Loading saved checkpoint:

def _default_dict_loader(model, model_state):

    model.load_state_dict(model_state)
    # if I set strict = False, it loads from the checkpoint, but testing returns all nans

def load(self, model, path, device, checkHash=True):

    state = torch.load(path, map_location=device)
    self.load_from_state(model, state, checkHash)

def load_from_state(self, model, state, checkHash=True):

    if checkHash and self.model_hash != state["model_hash"]:
        msg = "ERROR: saved model does not match current model params"
        print(msg) # log if we are logging
        print(msg, file=sys.stderr)
        exit(1)

    self.dict_loader(model, state["model_state"])

I used your example to modify the state_dict after the qmodel prep call, then attempt to load the new state_dict into the model using:

self.model.load_state_dict(state_dict, strict=False)
# if strict=True, this fails.

ptrblck · April 17, 2025, 12:50am

Unfortunately, I’m not familiar with this repository and also don’t know how the model_hash is created, which seems to fail in your code?
Do you get any proper error message while trying to load the state_dict?
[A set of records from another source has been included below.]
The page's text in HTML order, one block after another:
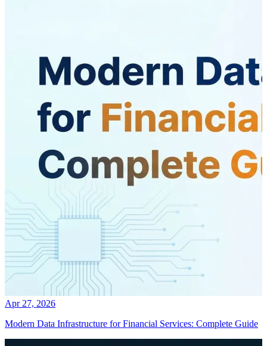
Apr 27, 2026
Modern Data Infrastructure for Financial Services: Complete Guide
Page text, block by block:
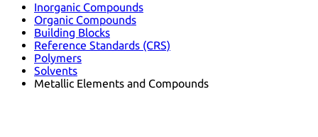
Inorganic Compounds
Organic Compounds
Building Blocks
Reference Standards (CRS)
Polymers
Solvents
Metallic Elements and Compounds
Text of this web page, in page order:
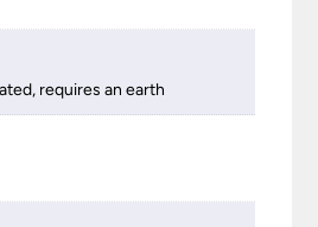
requires an earth
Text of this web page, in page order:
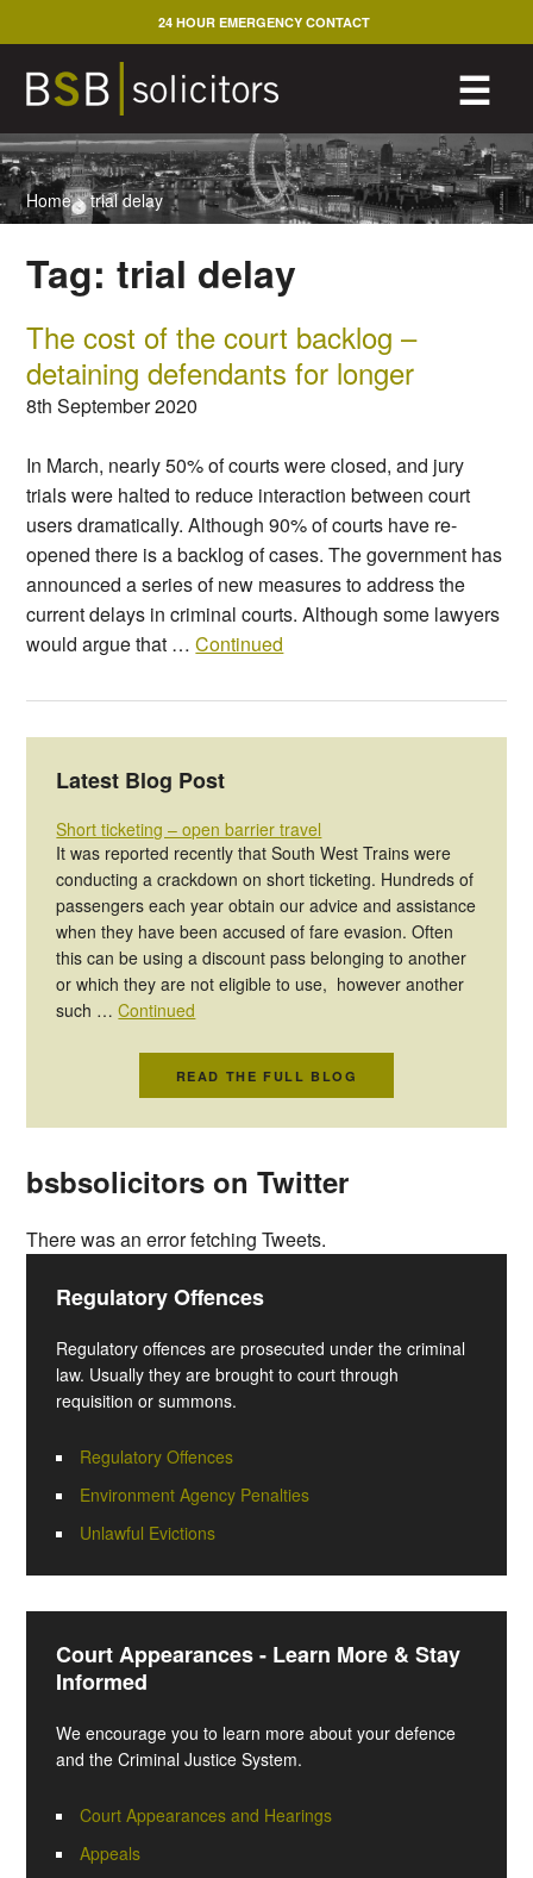
to
content
☰
24 HOUR EMERGENCY CONTACT
Home>trial delay
Tag:trial delay
The cost of the court backlog –
detaining defendants for longer
8th September 2020
In March, nearly 50% of courts were closed, and jury
trials were halted to reduce interaction between court
users dramatically. Although 90% of courts have re-
opened there is a backlog of cases. The government has
announced a series of new measures to address the
current delays in criminal courts. Although some lawyers
would argue that …Continued
Latest Blog Post
Short ticketing – open barrier travel
It was reported recently that South West Trains were
conducting a crackdown on short ticketing. Hundreds of
passengers each year obtain our advice and assistance
when they have been accused of fare evasion. Often
this can be using a discount pass belonging to another
or which they are not eligible to use, however another
such …Continued
READ THE FULL BLOG
bsbsolicitors on Twitter
There was an error fetching Tweets.
Regulatory Offences
Regulatory offences are prosecuted under the criminal
law. Usually they are brought to court through
requisition or summons.
Regulatory Offences
Environment Agency Penalties
Unlawful Evictions
Court Appearances - Learn More & Stay
Informed
We encourage you to learn more about your defence
and the Criminal Justice System.
Court Appearances and Hearings
Appeals
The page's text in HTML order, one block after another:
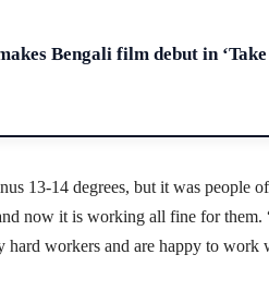
Bengali film debut in
13-14 degrees, but it was people
now it is working all fine for them.
hard workers and are happy to work
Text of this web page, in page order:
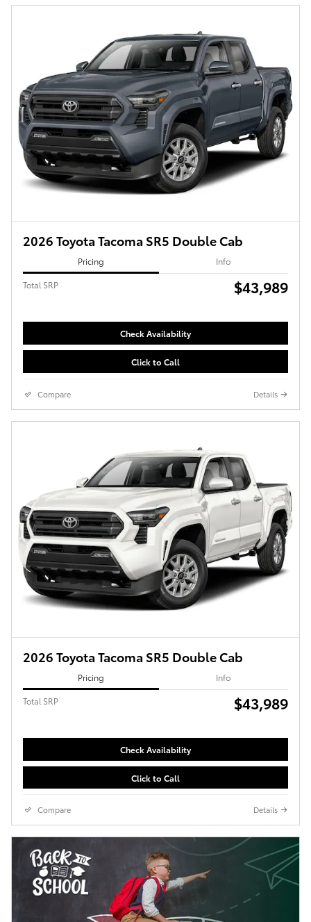
2026 Toyota Tacoma SR5 Double Cab
Pricing Info
Total SRP $43,989
Check Availability
Click to Call
Compare Details
2026 Toyota Tacoma SR5 Double Cab
Pricing Info
Total SRP $43,989
Check Availability
Click to Call
Compare Details
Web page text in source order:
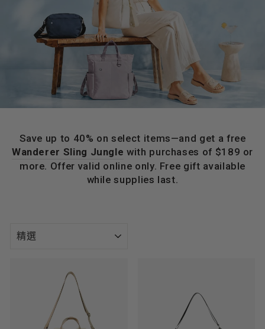
Save up to 40% on select items—and get a free
Wanderer Sling Jungle with purchases of $189 or
more. Offer valid online only. Free gift available
while supplies last.
類
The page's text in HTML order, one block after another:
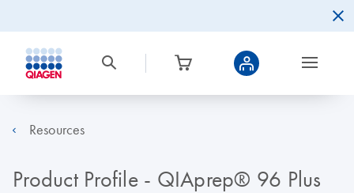
Resources
Product Profile - QIAprep® 96 Plus
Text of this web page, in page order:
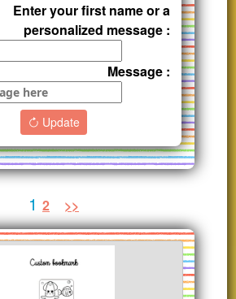
Enter your first name or a
personalized message :
Message :
Update
1 2 >>
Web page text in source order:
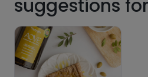
suggestions
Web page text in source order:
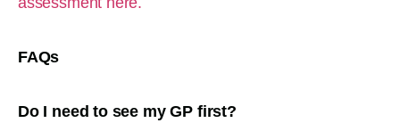
FAQs
Do I need to see my GP first?

dunlopj · April 17, 2025, 11:08am

Below is a snippet of the error messages. There are many more keys that are missing. There are quantized features in the saved model, however, those specific calibration features were not saved.

dunlopj · April 18, 2025, 8:38pm

I got the checkpoint to load correctly. I disabled both calibration functions and then set strict = False when loading the model from the checkpoint. The model hash was created correctly. The issue was calibration features were not saved after the first round of training. Two sets of calibration are automatically performed if their arguments are > 0, but they aren’t necessary when resuming QAT from a checkpoint, for obvious reasons. The model is required to be prepared for quantization once resuming from a checkpoint. Some calibration features are still loaded even though calibration is turned off, but these can be ignored during load, since they are discarded during training.